Bail can take many different forms

Citation Release: A citation release, also known as a “cite-out,” is a very simple type of bail that does not entail any financial exchange and seldom includes the detention of a defendant. Officers give the arrestee a summons with an official court date on it. The defendant’s presence is solely dependent on his or her reputation, since no financial penalty is imposed; however, if the defendant fails to appear in court, arrest warrants and additional fines can be released. Visit Apex Bail Bonds in Roxboro NC.

Surety Bond: The role of a bail bonds business is basically described by a surety bond. A bail bonds firm or other approved third party becomes the indemnitor of the suspect’s total bail amount, assuming legal responsibility for the entire sum. For the support that the third party or bail agent retains, a fee is paid.

Recognizance: This phrase is used in exceptional cases where judges agree to suspend bail fines in exchange for a promise that the suspect will show up for any of their scheduled court dates. This is typically reserved for high-profile cases, cases involving prominent figures, or cases in which the judge is presented with extenuating circumstances that demonstrate the defendant poses little or no risk of fleeing.
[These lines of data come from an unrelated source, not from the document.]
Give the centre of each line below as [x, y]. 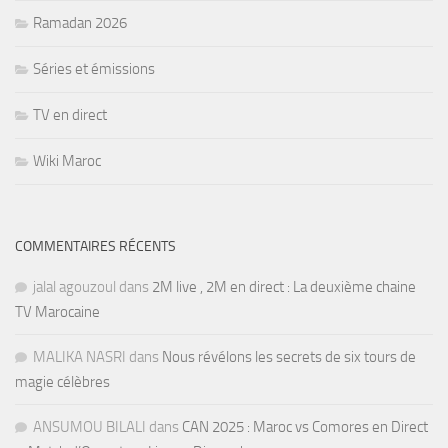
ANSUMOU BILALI [89, 427]
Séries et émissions [94, 69]
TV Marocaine [57, 312]
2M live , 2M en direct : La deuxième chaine [284, 287]
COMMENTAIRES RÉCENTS [95, 247]
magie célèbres [62, 382]
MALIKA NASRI [79, 357]
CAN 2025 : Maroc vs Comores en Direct [305, 427]
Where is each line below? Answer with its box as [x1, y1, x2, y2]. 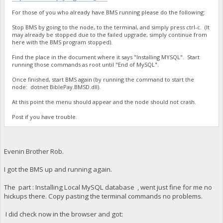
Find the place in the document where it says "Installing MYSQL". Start [12, 53, 200, 61]
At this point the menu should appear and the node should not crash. [12, 98, 197, 106]
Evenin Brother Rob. [3, 146, 64, 156]
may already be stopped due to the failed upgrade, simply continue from [12, 31, 208, 39]
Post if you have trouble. [12, 113, 78, 121]
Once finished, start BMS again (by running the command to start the [12, 76, 195, 84]
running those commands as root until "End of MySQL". [12, 61, 159, 69]
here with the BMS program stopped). [12, 38, 113, 46]
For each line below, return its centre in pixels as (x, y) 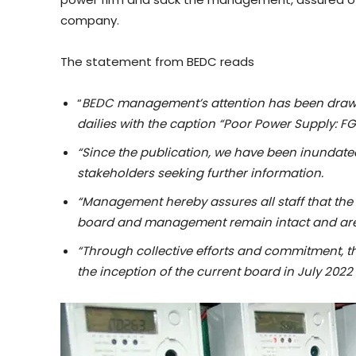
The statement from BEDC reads (157, 61)
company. (90, 20)
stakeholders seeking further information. (200, 172)
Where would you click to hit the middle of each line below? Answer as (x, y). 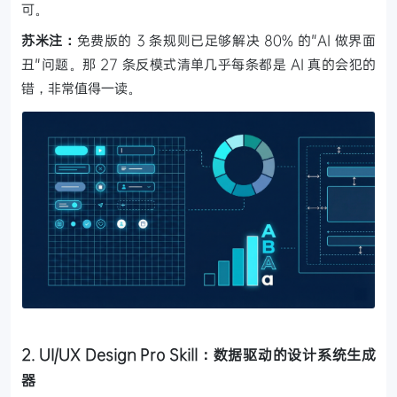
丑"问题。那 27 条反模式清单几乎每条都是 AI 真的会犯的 (198, 63)
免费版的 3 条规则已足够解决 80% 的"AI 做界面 (226, 39)
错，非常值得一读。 (81, 87)
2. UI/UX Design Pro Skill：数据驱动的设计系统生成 (198, 354)
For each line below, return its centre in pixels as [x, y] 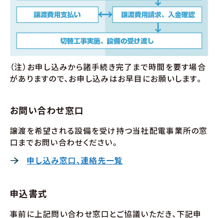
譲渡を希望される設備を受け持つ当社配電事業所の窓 [109, 130]
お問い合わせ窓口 [47, 110]
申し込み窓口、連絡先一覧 [75, 160]
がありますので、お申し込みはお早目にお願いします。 [106, 78]
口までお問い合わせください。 [64, 142]
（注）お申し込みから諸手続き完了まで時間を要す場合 [108, 66]
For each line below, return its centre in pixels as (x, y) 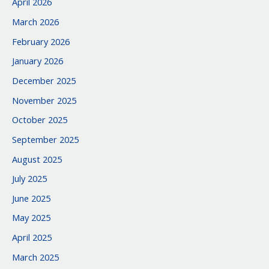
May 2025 (31, 218)
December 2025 (44, 80)
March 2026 (35, 22)
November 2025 (44, 100)
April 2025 (32, 237)
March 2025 (35, 257)
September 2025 (45, 139)
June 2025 (31, 198)
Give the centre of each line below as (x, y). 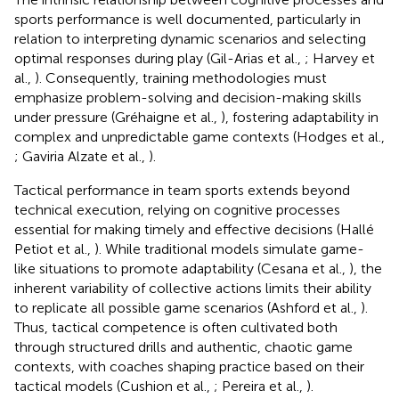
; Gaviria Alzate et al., (81, 156)
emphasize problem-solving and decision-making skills (188, 97)
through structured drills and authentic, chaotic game (183, 346)
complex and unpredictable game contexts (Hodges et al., (199, 136)
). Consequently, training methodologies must (181, 77)
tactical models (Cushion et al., (114, 386)
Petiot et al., (54, 248)
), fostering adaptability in (300, 117)

A property bond happens when a defendant acts on his or her own behalf and presents real property as collateral for the full amount of bail. If the defendant fails to appear in court and forfeits bail, the State has the authority to foreclose on the defendant’s home.
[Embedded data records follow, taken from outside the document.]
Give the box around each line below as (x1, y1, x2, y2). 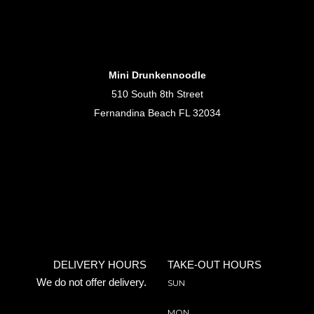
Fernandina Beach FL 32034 (93, 107, 221, 118)
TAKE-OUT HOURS (168, 259, 261, 271)
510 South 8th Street (111, 88, 203, 100)
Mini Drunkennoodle (108, 69, 206, 81)
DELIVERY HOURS (53, 259, 146, 271)
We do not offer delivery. (36, 276, 146, 288)
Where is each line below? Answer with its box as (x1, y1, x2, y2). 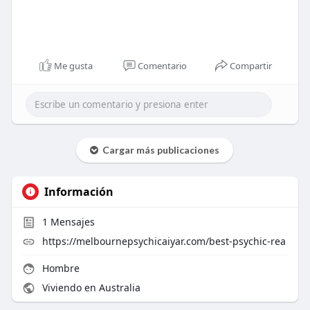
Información (44, 183, 113, 199)
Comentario (138, 59, 187, 72)
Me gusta (54, 59, 93, 72)
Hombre (39, 261, 80, 275)
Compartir (230, 59, 273, 72)
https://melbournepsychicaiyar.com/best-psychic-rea (42, 234, 286, 248)
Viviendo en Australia (39, 280, 140, 294)
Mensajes (47, 215, 95, 228)
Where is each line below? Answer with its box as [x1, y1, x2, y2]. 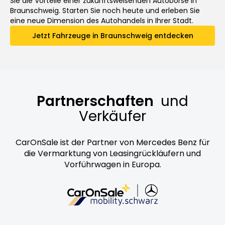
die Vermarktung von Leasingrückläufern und [24, 147, 201, 159]
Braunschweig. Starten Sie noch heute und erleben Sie [10, 5, 200, 16]
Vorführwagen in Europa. [64, 158, 161, 170]
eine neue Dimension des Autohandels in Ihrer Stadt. [10, 15, 193, 26]
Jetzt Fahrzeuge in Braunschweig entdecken [32, 30, 193, 41]
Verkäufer [79, 106, 146, 126]
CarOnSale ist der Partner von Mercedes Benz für [15, 136, 210, 148]
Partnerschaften [37, 91, 157, 111]
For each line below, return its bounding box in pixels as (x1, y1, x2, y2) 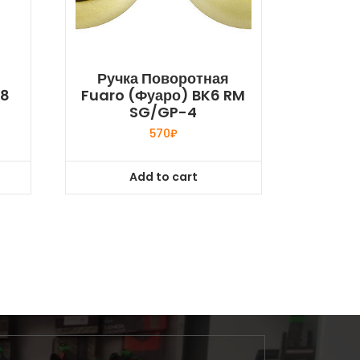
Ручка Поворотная (97, 68, 230, 88)
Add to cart (129, 169, 198, 186)
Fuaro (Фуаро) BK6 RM (81, 85, 246, 105)
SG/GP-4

When an accused criminal is found to be an illegal immigrant in the United States, he or she is given an immigration bond. This is a form of federal bail bond that is typically handled by the Department of Homeland Security or the Bureau of Immigration and Customs Enforcement. A criminal can either finance their own bail amount with cash claimed to have been collected by lawful means, or they can pay a cash bond. It may also be a court-ordered form of bail, providing an additional incentive for the arrestee to appear in court. In some jurisdictions, offenders are also allowed to pay a 10% cash deposit on their bail rather than using a bail bonds firm.